# rockler dovetail jig



## reds_21 (Dec 24, 2004)

alright guys, i need help. i was attempting to route a dovetail using my rockler dovetail jig along with the router bit the kit came with.. i have no clue what im doing wrong but the two photos below will show you the issues. i had two pieces of wood one the went on the top of the jig and then one that slid in the front, so i could do two pieces at once so they match up. well that is not the case. the upper piece looked good but when it came to the bottom piece the notches are 2 times bigger than the slots on the top. check out the two pictures i have attached and let me know if this is something as easy to fix or am i doing something wrong (obviously)

please help.


----------



## jeff12002 (Mar 1, 2005)

I have a few questions that may help someone figgure this out.
1) Are you using a 7/16" OD Guide Bushing?
2) Is your dovetail bit the 1/2" x 14 deg. or the 1/2" x 8 deg bit that they offer with the jig?
3) Is the wood 3/4" thick? (This is important only to help get perspective of size)
4) Are the fingers and the spaces of the comb both 7/16" wide?
5) Could you position these pieces in the jig as they were when you cut the dovetails and post a picture showing this?


----------



## reds_21 (Dec 24, 2004)

a) i was first using a 7/16 bushing that i got out of the "Turnlock" bushing kit that rockler has and i noticed that there was too much gap inbetween the bushing and the fingers so i changed it to a 1/2" bushing and it fit nicely, but either one i used i received the same result.

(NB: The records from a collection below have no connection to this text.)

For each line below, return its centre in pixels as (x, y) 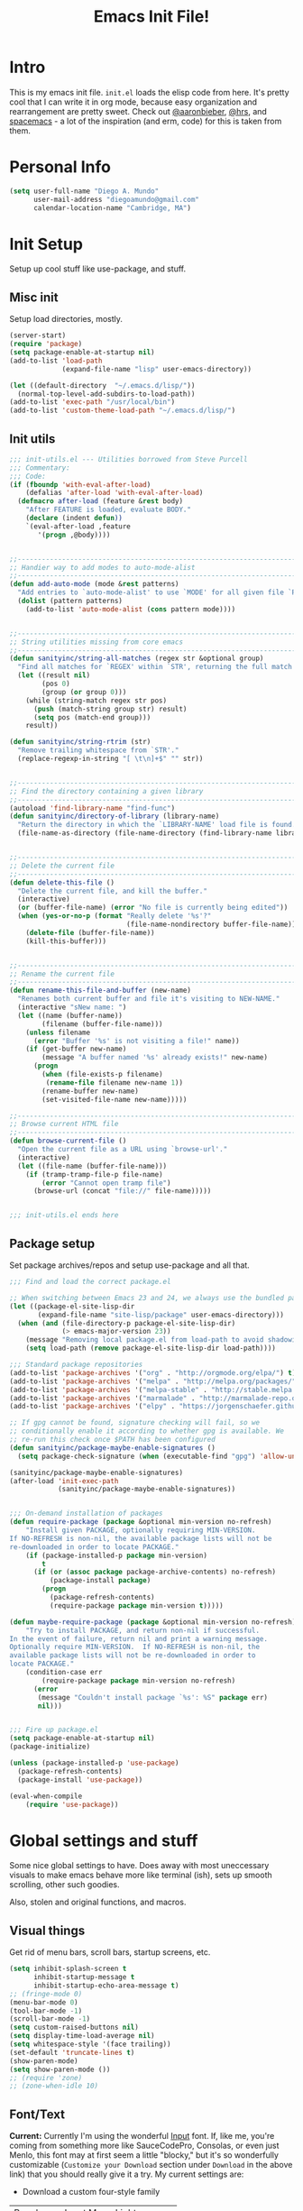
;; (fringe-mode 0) (46, 1994)
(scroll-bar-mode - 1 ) (50, 2019)
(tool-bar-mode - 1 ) (46, 2011)
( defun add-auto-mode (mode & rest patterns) (94, 584)
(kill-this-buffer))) (66, 941)
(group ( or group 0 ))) (84, 692)
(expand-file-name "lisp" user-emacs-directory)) (157, 369)
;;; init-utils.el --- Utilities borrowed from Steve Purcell (129, 459)
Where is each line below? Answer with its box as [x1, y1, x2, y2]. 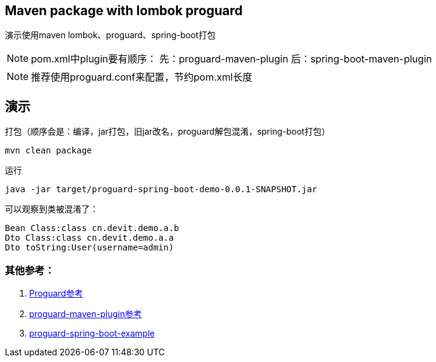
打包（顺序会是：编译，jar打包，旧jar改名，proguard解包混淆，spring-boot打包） [5, 126, 330, 137]
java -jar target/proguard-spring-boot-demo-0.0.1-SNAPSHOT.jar [5, 184, 318, 195]
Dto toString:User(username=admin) [5, 243, 174, 253]
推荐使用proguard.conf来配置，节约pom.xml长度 [31, 71, 253, 84]
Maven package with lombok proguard [5, 3, 243, 18]
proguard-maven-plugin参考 [29, 309, 142, 320]
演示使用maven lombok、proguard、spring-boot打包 [5, 30, 216, 41]
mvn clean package [5, 146, 92, 156]
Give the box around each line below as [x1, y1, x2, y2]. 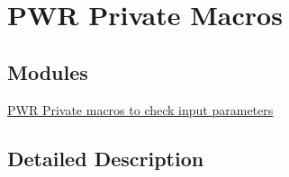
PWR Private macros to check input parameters [7, 100, 274, 119]
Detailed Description [7, 144, 204, 172]
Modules [7, 58, 88, 85]
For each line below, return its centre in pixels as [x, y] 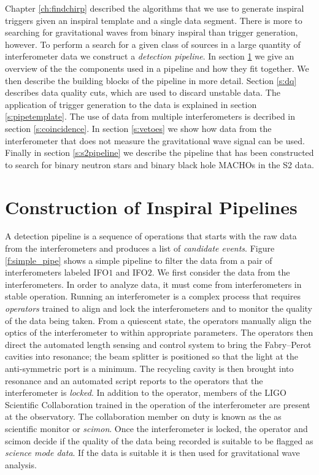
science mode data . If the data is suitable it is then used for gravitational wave [152, 453]
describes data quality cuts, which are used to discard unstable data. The [143, 92]
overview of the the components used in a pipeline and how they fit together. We [157, 68]
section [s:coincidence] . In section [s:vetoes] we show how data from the [138, 128]
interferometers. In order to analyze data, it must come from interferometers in [153, 284]
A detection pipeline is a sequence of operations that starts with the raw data [151, 236]
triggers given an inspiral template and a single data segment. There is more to [154, 20]
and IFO [132, 272]
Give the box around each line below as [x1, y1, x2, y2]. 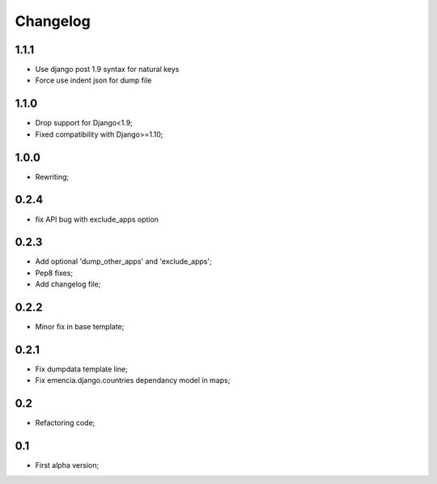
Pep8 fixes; [35, 268, 73, 278]
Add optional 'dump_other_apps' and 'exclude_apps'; [35, 257, 212, 266]
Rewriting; [35, 172, 70, 181]
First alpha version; [35, 461, 100, 470]
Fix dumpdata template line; [35, 364, 129, 374]
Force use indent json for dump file [35, 75, 152, 85]
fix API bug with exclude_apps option [35, 214, 159, 224]
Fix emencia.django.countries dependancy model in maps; [35, 376, 231, 385]
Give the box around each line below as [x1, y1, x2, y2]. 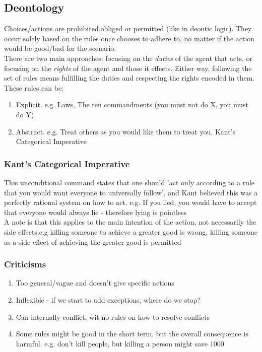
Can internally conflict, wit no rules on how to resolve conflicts [16, 311, 210, 322]
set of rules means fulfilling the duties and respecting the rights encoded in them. [4, 73, 255, 83]
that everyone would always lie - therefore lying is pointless [4, 206, 187, 217]
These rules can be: [4, 82, 64, 93]
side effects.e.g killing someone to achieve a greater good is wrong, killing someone [4, 226, 257, 237]
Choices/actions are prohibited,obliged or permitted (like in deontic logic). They [4, 23, 252, 34]
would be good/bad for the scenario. [4, 43, 116, 53]
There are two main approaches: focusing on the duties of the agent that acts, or [4, 52, 253, 63]
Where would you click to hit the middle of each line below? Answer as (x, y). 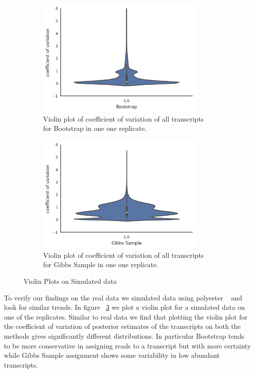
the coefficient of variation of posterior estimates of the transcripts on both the (122, 326)
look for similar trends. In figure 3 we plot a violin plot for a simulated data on (125, 307)
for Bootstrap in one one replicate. (95, 128)
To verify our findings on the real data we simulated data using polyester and (123, 297)
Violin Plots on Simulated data (70, 281)
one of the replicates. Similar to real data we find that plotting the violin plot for (126, 316)
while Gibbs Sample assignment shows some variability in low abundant (112, 355)
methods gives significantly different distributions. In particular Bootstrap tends (124, 336)
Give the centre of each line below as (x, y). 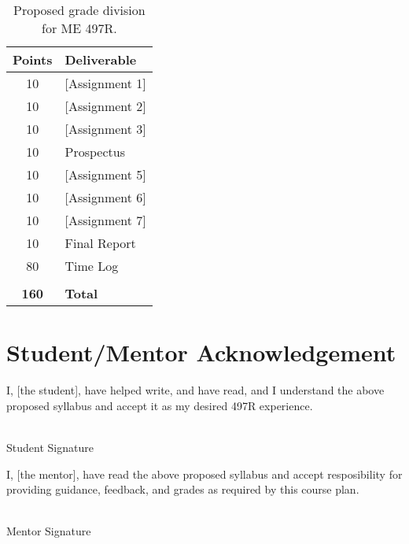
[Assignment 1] (105, 83)
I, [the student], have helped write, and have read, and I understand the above (195, 390)
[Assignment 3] (105, 129)
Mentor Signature (49, 531)
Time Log (92, 266)
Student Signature (50, 447)
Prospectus (95, 152)
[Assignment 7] (105, 220)
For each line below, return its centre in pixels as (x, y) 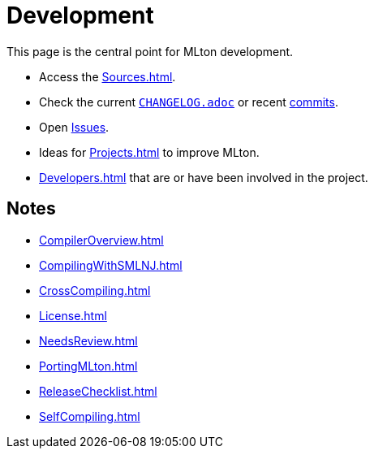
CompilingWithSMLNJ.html (111, 265)
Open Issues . (74, 127)
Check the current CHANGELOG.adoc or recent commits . (189, 102)
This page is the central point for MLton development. (150, 51)
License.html (73, 315)
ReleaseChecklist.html (98, 391)
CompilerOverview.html (101, 240)
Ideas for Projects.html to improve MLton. (149, 152)
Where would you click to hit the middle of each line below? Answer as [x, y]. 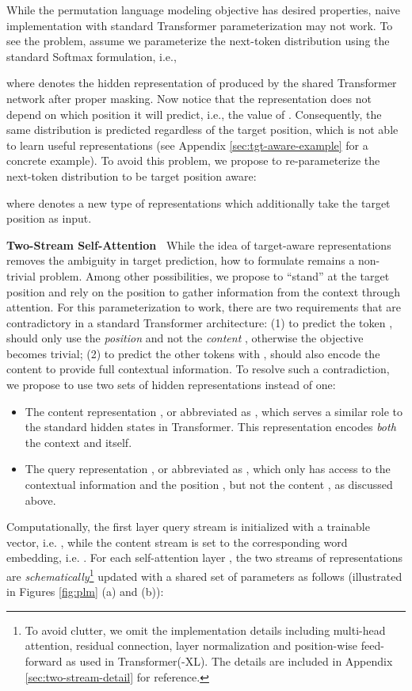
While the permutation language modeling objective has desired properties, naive [204, 10]
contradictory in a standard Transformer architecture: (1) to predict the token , [200, 322]
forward [44, 661]
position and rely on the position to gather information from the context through [204, 291]
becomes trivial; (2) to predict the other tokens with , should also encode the [193, 353]
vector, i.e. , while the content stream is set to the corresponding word [177, 542]
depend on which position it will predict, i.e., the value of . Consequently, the [194, 114]
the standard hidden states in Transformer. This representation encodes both [210, 427]
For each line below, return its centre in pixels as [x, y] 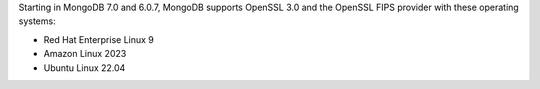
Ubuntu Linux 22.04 [84, 67]
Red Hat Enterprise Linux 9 [99, 39]
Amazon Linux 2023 [85, 54]
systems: [37, 21]
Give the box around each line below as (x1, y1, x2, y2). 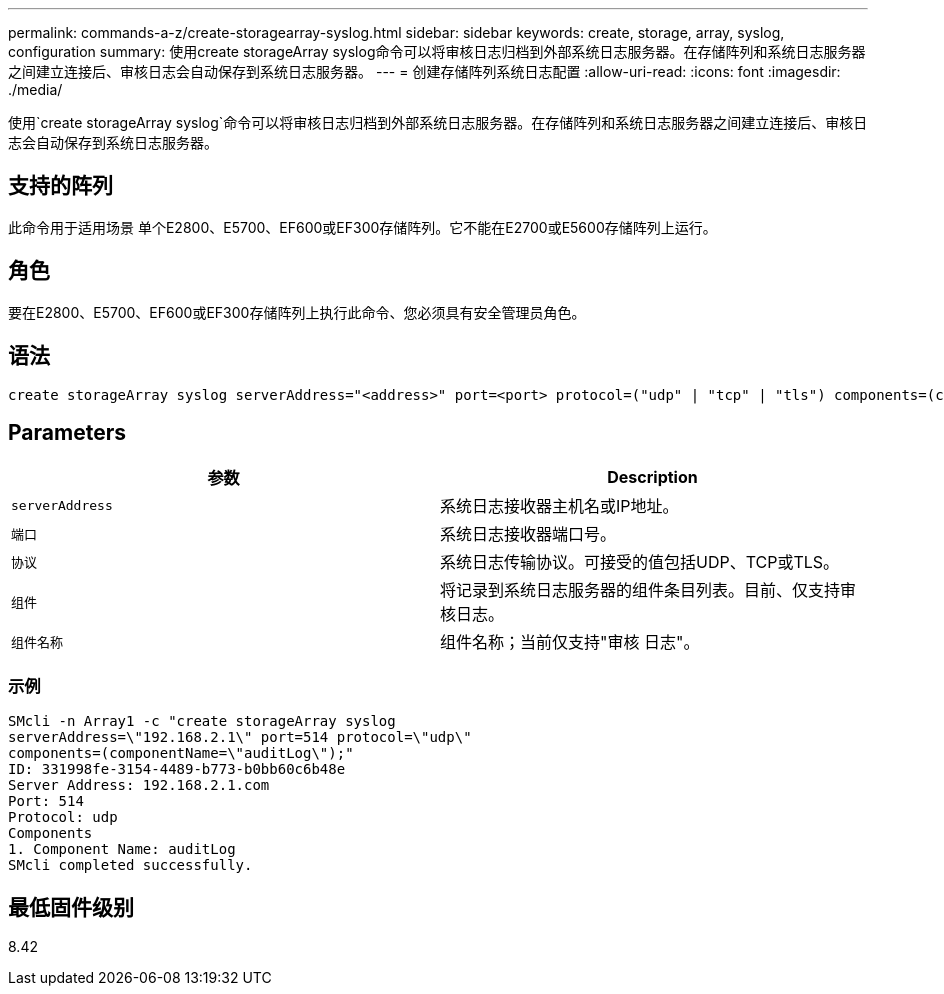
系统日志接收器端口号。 (440, 524, 617, 545)
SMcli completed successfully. (8, 857, 253, 874)
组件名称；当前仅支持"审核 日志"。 (440, 632, 700, 653)
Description (607, 467, 698, 488)
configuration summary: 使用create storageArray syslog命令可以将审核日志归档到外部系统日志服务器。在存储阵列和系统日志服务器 (8, 43, 866, 60)
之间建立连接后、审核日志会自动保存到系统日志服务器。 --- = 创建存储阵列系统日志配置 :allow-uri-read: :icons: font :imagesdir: (8, 63, 841, 80)
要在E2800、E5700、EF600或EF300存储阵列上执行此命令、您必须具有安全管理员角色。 (8, 303, 586, 321)
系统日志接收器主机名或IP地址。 (440, 496, 679, 517)
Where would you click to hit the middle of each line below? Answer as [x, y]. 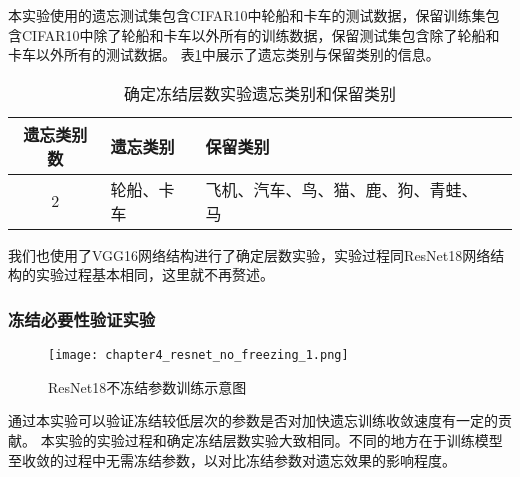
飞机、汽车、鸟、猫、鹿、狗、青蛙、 [341, 189]
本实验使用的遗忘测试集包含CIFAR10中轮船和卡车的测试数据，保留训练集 [247, 15]
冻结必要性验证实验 [82, 318]
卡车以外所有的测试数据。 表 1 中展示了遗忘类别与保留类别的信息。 [224, 54]
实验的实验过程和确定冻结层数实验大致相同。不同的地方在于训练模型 [278, 440]
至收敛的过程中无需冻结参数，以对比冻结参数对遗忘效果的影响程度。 [232, 459]
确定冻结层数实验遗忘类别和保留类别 [259, 93]
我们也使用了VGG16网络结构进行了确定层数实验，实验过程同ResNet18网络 [249, 254]
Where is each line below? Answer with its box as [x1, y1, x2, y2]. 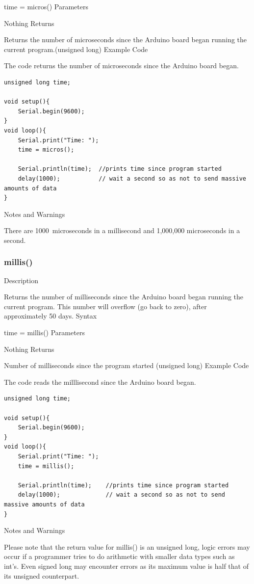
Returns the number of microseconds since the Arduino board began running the [4, 34, 247, 45]
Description [4, 275, 38, 285]
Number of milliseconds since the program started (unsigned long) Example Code [4, 360, 249, 371]
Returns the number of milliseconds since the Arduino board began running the [4, 292, 244, 302]
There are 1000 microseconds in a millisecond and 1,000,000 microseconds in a [4, 225, 240, 236]
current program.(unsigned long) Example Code [4, 44, 148, 54]
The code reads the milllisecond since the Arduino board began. [4, 376, 196, 387]
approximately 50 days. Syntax [4, 311, 97, 321]
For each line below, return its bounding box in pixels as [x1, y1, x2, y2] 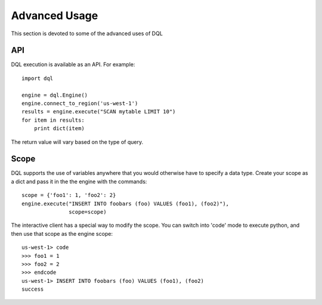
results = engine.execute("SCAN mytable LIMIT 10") [21, 108, 176, 115]
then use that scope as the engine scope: [11, 230, 113, 237]
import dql [21, 75, 54, 82]
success [21, 286, 44, 292]
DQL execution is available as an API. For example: [11, 61, 135, 68]
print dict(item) [33, 125, 85, 132]
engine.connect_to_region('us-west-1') [21, 100, 138, 107]
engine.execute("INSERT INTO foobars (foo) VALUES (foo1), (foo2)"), [21, 200, 230, 207]
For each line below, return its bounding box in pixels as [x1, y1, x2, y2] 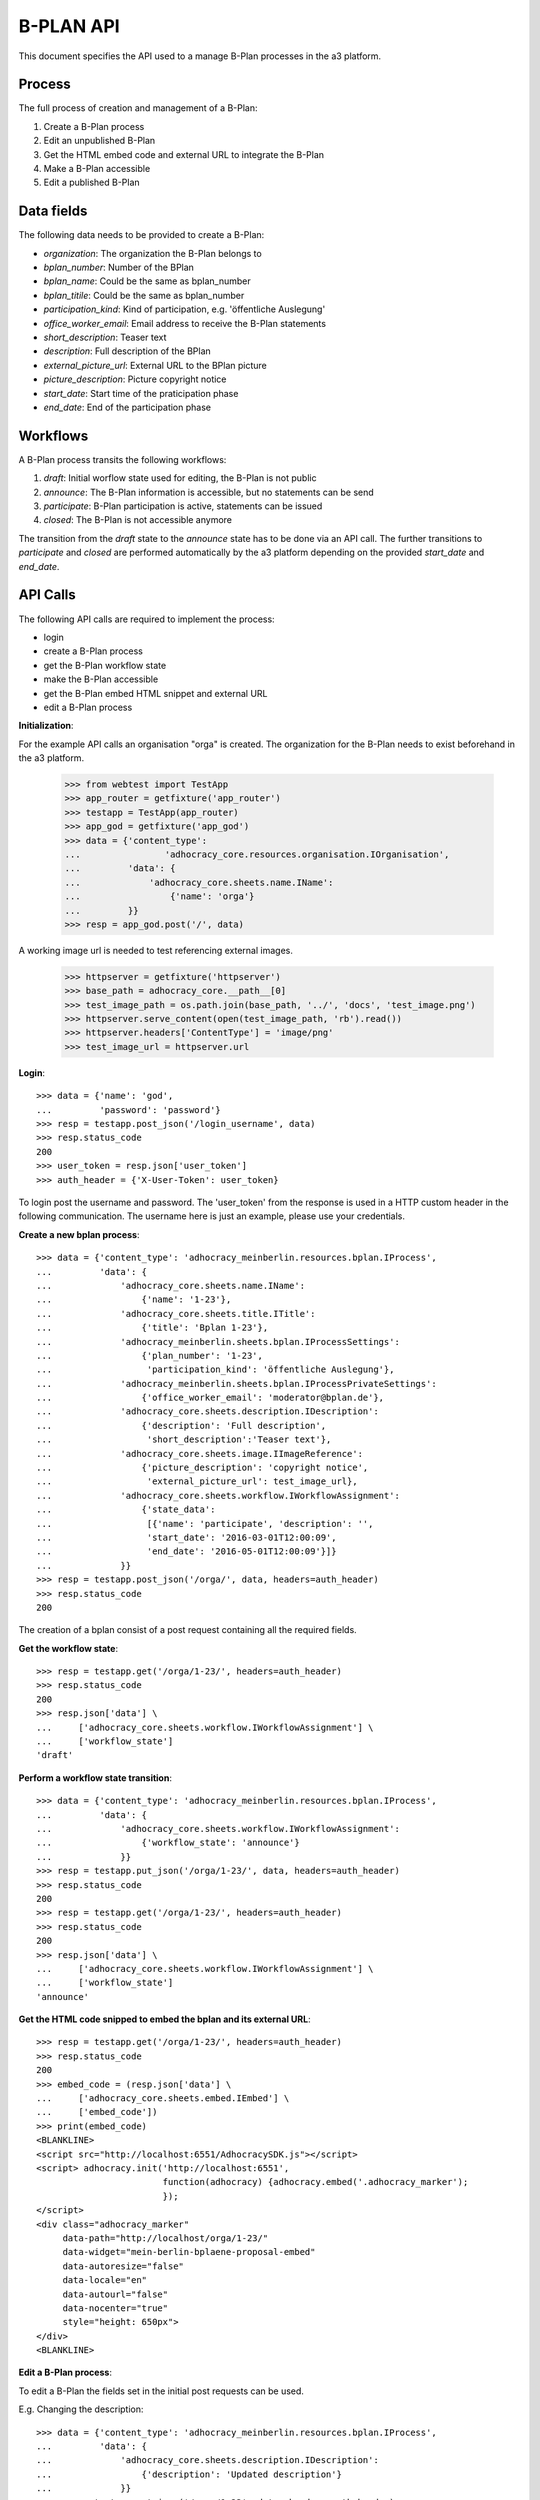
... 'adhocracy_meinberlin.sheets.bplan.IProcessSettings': [36, 1336, 400, 1347]
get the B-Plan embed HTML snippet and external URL [43, 687, 269, 699]
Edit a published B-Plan [43, 176, 140, 189]
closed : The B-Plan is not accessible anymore [43, 514, 233, 526]
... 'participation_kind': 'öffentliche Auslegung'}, [36, 1364, 395, 1375]
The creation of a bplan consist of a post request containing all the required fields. [18, 1624, 357, 1636]
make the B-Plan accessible [43, 673, 159, 685]
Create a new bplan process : [18, 1228, 140, 1240]
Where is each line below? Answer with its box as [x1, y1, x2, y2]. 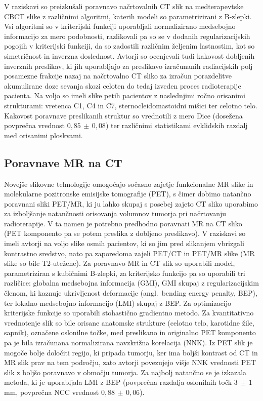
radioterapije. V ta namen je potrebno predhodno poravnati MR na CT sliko [4, 218, 242, 228]
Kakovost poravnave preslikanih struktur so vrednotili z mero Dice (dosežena [4, 110, 243, 121]
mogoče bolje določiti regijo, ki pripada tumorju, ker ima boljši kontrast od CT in [4, 347, 258, 357]
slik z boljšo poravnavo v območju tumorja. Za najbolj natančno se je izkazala [4, 367, 247, 377]
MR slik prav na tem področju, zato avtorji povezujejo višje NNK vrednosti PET [4, 357, 256, 368]
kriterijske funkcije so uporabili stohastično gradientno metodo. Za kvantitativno [4, 307, 254, 318]
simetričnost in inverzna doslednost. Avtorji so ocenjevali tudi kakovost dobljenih [4, 50, 255, 61]
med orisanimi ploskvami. [4, 130, 83, 140]
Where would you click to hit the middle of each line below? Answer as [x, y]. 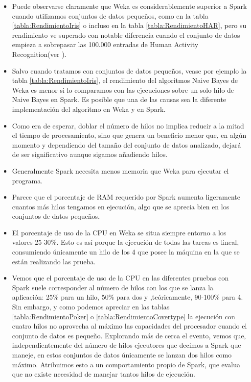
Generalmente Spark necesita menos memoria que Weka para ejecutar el [120, 170]
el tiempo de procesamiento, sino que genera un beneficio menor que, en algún [129, 135]
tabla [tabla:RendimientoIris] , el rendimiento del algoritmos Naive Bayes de [125, 80]
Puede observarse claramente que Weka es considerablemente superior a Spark [129, 6]
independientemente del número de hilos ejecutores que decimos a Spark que [126, 345]
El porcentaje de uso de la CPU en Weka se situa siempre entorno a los [119, 232]
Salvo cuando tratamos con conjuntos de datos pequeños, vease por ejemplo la [129, 70]
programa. [27, 180]
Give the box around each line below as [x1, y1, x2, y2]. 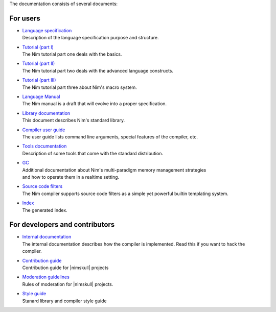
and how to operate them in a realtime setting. [22, 174, 120, 180]
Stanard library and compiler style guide [22, 298, 107, 304]
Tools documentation [22, 143, 67, 149]
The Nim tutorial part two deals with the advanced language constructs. [22, 67, 174, 74]
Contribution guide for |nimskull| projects [22, 265, 109, 271]
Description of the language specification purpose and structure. [22, 35, 159, 41]
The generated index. [22, 207, 67, 213]
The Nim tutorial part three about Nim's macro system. [22, 84, 137, 90]
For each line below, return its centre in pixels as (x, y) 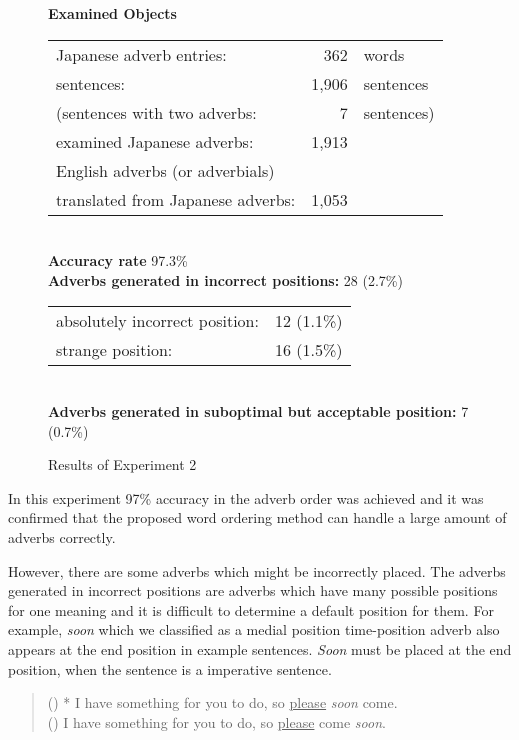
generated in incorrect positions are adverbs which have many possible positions (253, 590)
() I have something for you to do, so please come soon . (216, 721)
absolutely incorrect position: (157, 321)
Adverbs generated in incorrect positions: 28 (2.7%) (225, 279)
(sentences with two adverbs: (156, 112)
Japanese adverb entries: (141, 54)
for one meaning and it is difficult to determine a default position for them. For (251, 609)
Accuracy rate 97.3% (118, 260)

b) i used the 1/2" x 14 degree bit that came with the jig

c) the thickness of the wood is 3/4"

hope this helps................


----------



## jeff12002 (Mar 1, 2005)

1) Use the 7/16" bushing, Start on the left side of the jig, and keep the bushing against the left side of the finger when pushing the router in, and against the right side of the finger on the way out. (Keep the bushing against the comb at all times), and make sure that the comb is laying flat against the top of the horizontal board.
2) You will want your bit to cut a path approx 7/16" deep to start.
3) Raising the bit will make the teeth left on the vertical board smaller, lowering the bit (deeper cut) will make them larger. It will likely take a few attempts to get this right. You can only cut them once. if they are wrong, cut the board shorter and try again. Once you get it right, you might want to take a piece of scrap and put it in the jig vertically. make your cut as if you intend to use this board, and then set it aside. Use this as your depth guide to get you close next time you put the bit in the router.
4) You will have to set your stops so you can align your boards right. When the horizontal board is in place, the left edge of your board (as shown in your picture) should be centered in the groove of the comb, and the left edge of the vertical board should be centered on the finger located just to the right of the groove.once the boards are in place, adjust the stops on the jig against the left edges of both boards so you can duplicate the set-up quicker next time. After you have adjusted the left side stops, you'll need to do the same thing on the right side of the jig with the vertical board offset towards the center.
5) Once you are happy with all of the above, you may have to move the comb forward or back in the jig to adjust the depth of the joint when you put the boards together. If the grooves in the horizontal board aren't deep enough, the comb should be positioned farther in toward the body of the jig. This adjustment will be 1/2 of the distance you need. If you move the position of the comb by 1/16", it will show up as 1/8" of placement when you put the joint together.


----------



## cnse55 (Jul 25, 2006)

make sure you boards are 1" increments, 2, ,4 etc up to 12 in wide.( 1/2 pin+1/2 tail) need to work out evenly.


----------



## joeirish15 (Jul 2, 2006)

Jeff, I, too, have the Rockler machine and setup yesterday and tried to cut the dovetails. WOW, what a mess! So, I have reread your posting and printed it out and shall try again to do the job. I am using MDF until I get the ideas and methods correct in my mind. I gues it is again just a time for trial and error until we get it right.....right?

Joe Mulherin, Indio, CA


----------



## bobj3 (Jan 17, 2006)

Hi Joe

Not trying to be a smart ass ,but you need to start over at sq.one.
Just trying to help 

Down load the user manual (PDF guide) from Harbor Freight and read it over a time or two.
It will show you how to make the dovetails that will come out right the 1st. time and every time after.

Manual below
http://www.harborfreight.com/cpi/ctaf/manuals.taf?f=form&ItemID=34102

The key is to keep all the stock the same size (thick) MDF is a good one to used for the 1st time because it's a true size.
Besure to mark the stock with A,B,C,D it will help plus put s X on the stock to show the inside of the box.
Plus put the stock edge under the 1st. pin (in the center of the 1st pin) and always use the same router when you do dovetails and set the stop bar for that router.
Most don't put dovetails on the front and back just the front and the sides but the jig will do both and do it very well but it's bit ticky to setup.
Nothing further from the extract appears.